I immediately struck up a conversation with the woman who turned out to be Deanna R. Adams, also a writer and author of “Rock ‘N’ Roll and the Cleveland Connection”, a 624 page historical dissection of Cleveland’s musical roots – including Trent Reznor, Joe Walch and The Dead Boys. She’s even had the pleasure of interviewing Pat Benatar’s husband, guitarist and producer Neil “Spyder” Giraldo, a local native from Parma.
“It was easy to connect with him. I interviewed him in 97 or 98. He answered (the call). He was open and easy to talk to. Pat was out of town. He was watching his kids. At one point he even said, ‘My daughter is getting into something.’ He was friendly, sociable and open.” He gave her an hour of his time, which was more than what she expected, and he elaborated on his answers. “His first band, Lover’s Lane, used to perform at the (now closed) Viking Saloon (here in Cleveland). He talked about his early days, including taking guitar lessons and about his uncle who had rock albums and took him to concerts, influencing him.”
Adams’ favorite story is retelling how Neil met Pat Benatar. “In the early 70’s he started playing outside of Cleveland. He went to NYC where he toured with Rick Derringer. Then, just as he was supposed to return home, he received a call from a Chrysalis Records A&R man looking for guitarist for female singer. Spyder agreed to do the audition. The rest is history. He and Pat clicked right away. He really liked the fast energy of the punk bands. She was more contemporary and pop so it was nice medium.“
Pat discusses the same story in her book, in the very first chapter, and attributes her long lasting career to this union. This is what makes her so unique. While Debbie Harry and Chris Stein had an on again and off again relationship and while Akron’s own Chrissie Hynde has been married and divorced from several rock stars, Benatar met her life’s love early and, over the past thirty years, not only have they maintained a solid union, but they also raised two daughters. The Queen of Rock ‘n Roll figured out how to do both: superstar success in her craft and a healthy, happy and private personal life.

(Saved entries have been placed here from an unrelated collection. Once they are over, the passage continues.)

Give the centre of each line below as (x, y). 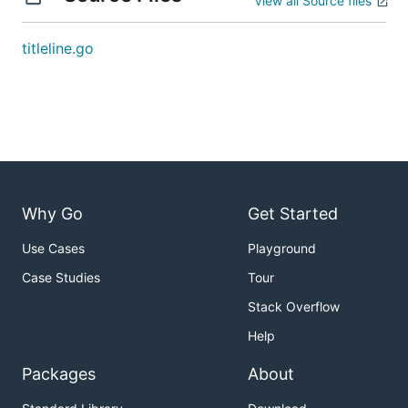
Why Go (52, 214)
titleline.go (58, 48)
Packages (59, 374)
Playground (282, 249)
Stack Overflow (294, 307)
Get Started (293, 214)
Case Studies (61, 278)
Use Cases (53, 249)
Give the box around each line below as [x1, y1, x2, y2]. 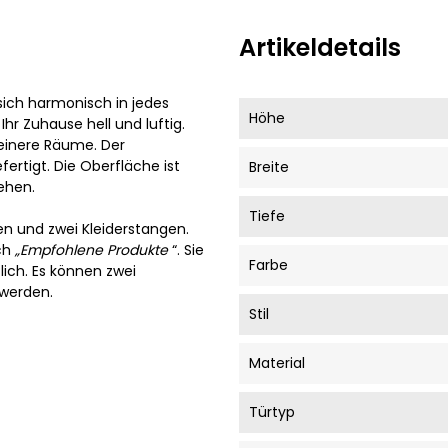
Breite [249, 156, 289, 177]
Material [249, 352, 305, 373]
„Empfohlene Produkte [15, 239, 168, 260]
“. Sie [168, 239, 204, 260]
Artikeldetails [239, 30, 401, 64]
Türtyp [249, 401, 295, 422]
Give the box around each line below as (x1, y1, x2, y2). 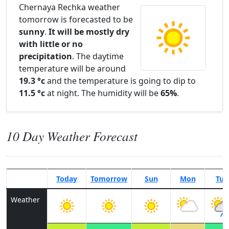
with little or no (19, 38, 83, 50)
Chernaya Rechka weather (19, 2, 120, 13)
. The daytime (72, 51, 124, 62)
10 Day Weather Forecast (6, 127, 138, 145)
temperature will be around (19, 63, 126, 74)
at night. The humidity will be (45, 87, 161, 99)
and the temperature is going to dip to (45, 75, 196, 86)
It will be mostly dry (49, 26, 129, 37)
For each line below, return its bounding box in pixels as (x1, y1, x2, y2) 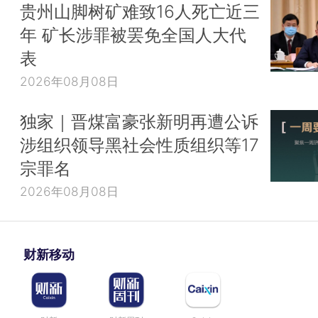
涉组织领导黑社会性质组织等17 (20, 134, 259, 156)
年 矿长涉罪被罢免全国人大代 (20, 24, 246, 46)
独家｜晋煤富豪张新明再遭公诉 (20, 111, 258, 133)
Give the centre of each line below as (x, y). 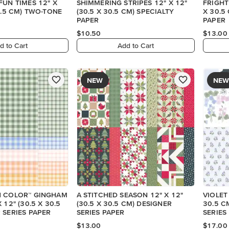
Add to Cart (136, 45)
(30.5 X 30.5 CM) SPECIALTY (125, 12)
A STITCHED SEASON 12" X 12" (130, 194)
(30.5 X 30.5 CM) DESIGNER (124, 203)
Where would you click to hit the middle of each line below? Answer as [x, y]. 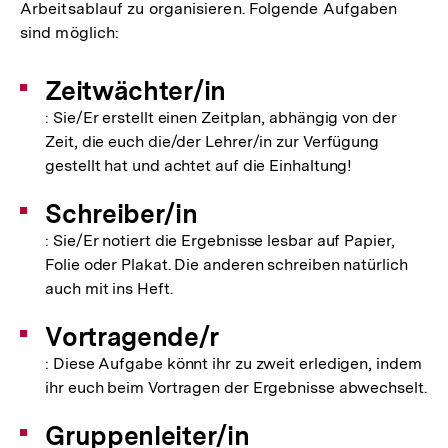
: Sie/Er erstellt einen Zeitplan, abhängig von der [221, 117]
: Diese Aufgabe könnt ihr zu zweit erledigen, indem [233, 363]
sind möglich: [70, 32]
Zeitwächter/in [135, 90]
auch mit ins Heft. [109, 288]
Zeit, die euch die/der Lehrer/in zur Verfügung [212, 141]
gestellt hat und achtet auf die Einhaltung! [199, 165]
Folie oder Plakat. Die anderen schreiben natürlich [226, 264]

As I finally approached Benatar in the bookstore that day, and saw her – petite, pretty and content – my heart escalated. And, when she shook my hand and smiled, I saw the woman behind all those videos, all those songs and all those empowering lyrics. I saw a woman who has, in fact, done it all, successfully, massively and on her own terms. Perhaps a certain Hall of Fame will finally take notice.